** MATERIAL FOR THIS TASK follows **
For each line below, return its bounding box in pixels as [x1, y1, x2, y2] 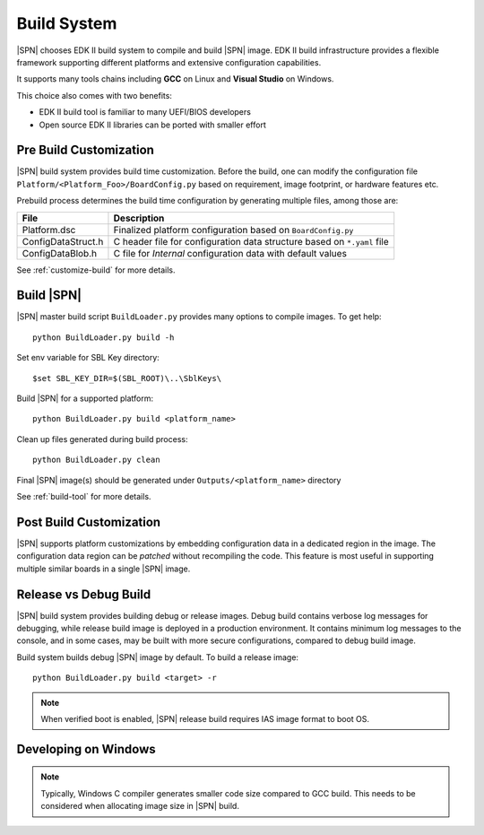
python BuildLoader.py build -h [32, 332, 175, 343]
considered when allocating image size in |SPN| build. [40, 801, 239, 812]
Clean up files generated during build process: [16, 433, 188, 444]
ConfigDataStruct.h [22, 235, 104, 248]
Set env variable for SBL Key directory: [16, 352, 160, 363]
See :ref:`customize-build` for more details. [16, 265, 176, 275]
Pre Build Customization [16, 143, 154, 158]
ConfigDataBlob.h [22, 247, 98, 259]
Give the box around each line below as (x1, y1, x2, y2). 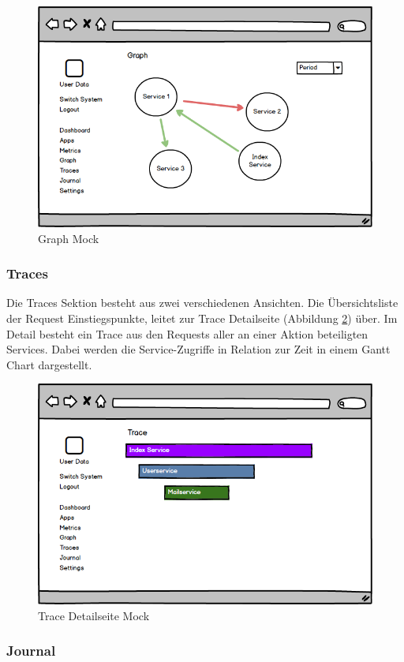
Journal (6, 641, 56, 660)
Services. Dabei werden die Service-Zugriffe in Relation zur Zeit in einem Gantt (6, 341, 391, 357)
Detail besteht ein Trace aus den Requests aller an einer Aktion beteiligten (6, 325, 368, 342)
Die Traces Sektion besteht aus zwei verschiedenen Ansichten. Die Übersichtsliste (6, 294, 398, 311)
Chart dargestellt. (6, 356, 92, 372)
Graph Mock (38, 230, 99, 246)
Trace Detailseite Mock (38, 607, 150, 623)
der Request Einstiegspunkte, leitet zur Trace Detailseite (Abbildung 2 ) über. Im (6, 310, 398, 326)
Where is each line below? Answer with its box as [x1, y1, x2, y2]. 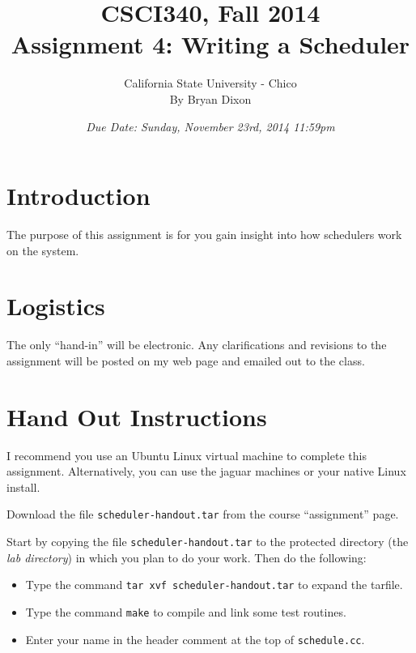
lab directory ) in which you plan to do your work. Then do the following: [6, 548, 367, 566]
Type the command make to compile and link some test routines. [25, 604, 346, 620]
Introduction [6, 179, 151, 212]
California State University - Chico [124, 75, 297, 92]
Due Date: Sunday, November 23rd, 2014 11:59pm [86, 117, 335, 134]
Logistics [6, 289, 105, 322]
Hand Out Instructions [6, 399, 267, 433]
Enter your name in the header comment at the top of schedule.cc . [25, 630, 365, 647]
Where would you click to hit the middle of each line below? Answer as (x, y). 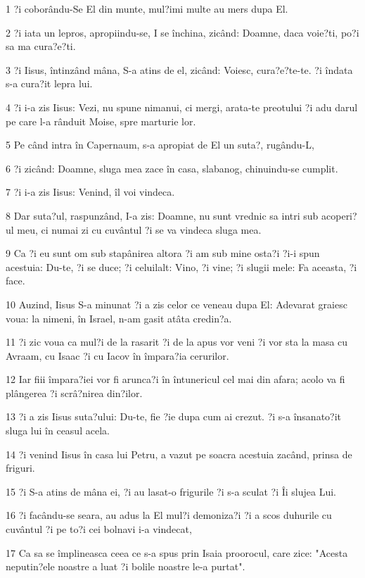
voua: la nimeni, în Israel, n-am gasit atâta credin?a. (119, 318)
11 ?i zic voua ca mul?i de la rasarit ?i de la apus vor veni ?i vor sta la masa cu (177, 342)
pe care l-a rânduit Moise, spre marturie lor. (101, 121)
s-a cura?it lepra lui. (49, 83)
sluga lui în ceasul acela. (58, 431)
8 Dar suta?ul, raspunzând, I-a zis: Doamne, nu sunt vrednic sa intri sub (162, 215)
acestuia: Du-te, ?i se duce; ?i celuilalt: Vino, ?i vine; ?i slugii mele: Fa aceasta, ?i (181, 266)
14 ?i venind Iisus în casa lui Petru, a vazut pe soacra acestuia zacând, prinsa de (179, 454)
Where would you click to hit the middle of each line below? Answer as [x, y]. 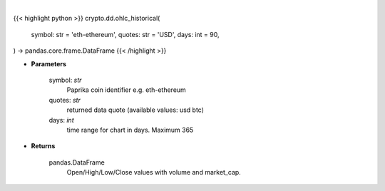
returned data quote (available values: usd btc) [135, 110]
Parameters [49, 63]
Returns [43, 146]
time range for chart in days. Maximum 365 [130, 130]
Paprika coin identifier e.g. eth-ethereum [127, 90]
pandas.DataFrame [77, 162]
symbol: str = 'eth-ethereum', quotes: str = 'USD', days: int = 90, [125, 34]
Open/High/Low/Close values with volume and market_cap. [154, 172]
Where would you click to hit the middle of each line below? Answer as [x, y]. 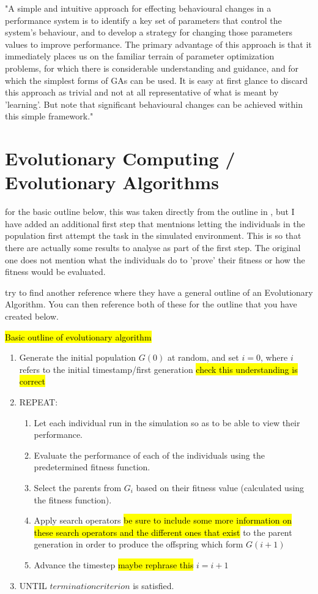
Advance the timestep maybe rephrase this [114, 564]
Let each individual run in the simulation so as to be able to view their [167, 422]
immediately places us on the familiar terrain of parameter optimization [140, 56]
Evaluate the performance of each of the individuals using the [149, 455]
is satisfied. [153, 585]
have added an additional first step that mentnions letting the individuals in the [155, 223]
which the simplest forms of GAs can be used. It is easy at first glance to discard [157, 80]
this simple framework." [49, 116]
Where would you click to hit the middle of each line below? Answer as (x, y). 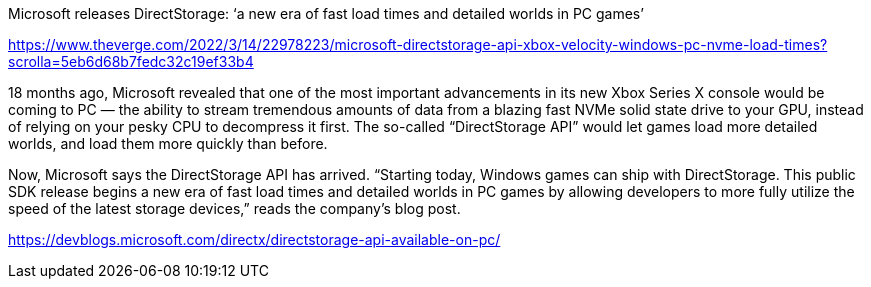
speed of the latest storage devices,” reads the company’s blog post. (234, 208)
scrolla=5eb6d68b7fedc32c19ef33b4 (131, 61)
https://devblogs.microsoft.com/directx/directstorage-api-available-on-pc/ (254, 239)
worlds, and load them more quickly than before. (168, 143)
** End of MATERIAL FOR THIS TASK **
State the number of lines in the data above containing the string "values" and nothing more.

2